In a story about attempts by Democrats nationally to recruit working class white males to vote for the party, The New York Times focuses on Frank Houston, chair of the Oakland County Democratic Party.
Houston grew up in the 1980s liking Ronald Reagan but idolizing Alex P. Keaton, the fictional Republican teenage son of former hippies who, played by Michael J. Fox on the television series “Family Ties,” comically captured the nation’s conservative shift, writes Jackie Calmes. But over time, Houston left the Republican Party because “I started to realize that the party doesn’t represent the people I grew up with.”
Now, as chairman of the Democratic Party in Oakland County, Michigan’s second largest, Mr.
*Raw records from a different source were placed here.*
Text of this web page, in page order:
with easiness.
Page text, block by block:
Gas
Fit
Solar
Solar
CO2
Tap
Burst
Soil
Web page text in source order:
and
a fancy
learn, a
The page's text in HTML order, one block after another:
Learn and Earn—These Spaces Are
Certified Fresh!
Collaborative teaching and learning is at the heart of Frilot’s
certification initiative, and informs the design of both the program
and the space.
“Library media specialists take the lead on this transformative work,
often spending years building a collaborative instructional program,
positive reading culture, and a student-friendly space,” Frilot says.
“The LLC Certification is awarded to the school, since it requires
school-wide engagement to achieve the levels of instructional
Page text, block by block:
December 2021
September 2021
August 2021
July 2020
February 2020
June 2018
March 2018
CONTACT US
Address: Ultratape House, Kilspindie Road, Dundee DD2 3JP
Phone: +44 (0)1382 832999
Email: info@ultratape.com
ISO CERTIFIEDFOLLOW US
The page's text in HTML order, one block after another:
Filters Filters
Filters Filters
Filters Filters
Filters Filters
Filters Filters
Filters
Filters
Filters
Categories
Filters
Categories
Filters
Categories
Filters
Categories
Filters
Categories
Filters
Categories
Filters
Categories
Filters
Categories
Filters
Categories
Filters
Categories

Houston is finding out how difficult it can be to persuade other white men here to support Democrats, even among the 20 or so, mostly construction workers, who join him in a rotating poker game.
Mr. Houston is part of an internal debate at all levels of his party over how hard it should work to win over white men, especially working-class men without college degrees, at a time when Democrats are gaining support from growing numbers of female and minority voters.
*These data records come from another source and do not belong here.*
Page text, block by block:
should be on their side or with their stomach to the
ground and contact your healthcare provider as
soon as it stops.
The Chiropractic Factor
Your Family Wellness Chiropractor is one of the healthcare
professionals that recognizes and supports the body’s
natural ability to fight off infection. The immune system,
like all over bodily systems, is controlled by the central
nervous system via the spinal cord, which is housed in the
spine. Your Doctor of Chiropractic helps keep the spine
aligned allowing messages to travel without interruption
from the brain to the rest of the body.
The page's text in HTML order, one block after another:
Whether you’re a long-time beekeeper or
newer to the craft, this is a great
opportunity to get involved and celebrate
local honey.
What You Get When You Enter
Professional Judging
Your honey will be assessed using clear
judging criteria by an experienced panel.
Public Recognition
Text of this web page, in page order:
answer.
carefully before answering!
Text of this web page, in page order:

Even in places like Michigan, where it has been decades since union membership lists readily predicted Democratic votes, many in the party pay so little attention to white working-class men that it suggests they have effectively given up on converting them.
Not Mr. Houston. “There’s a whole cadre of us — of young, white men political leaders in Oakland County — who are saying, ‘We can’t just write off 30-year-old to 40-year-old guys, let alone anyone who’s older.’ ”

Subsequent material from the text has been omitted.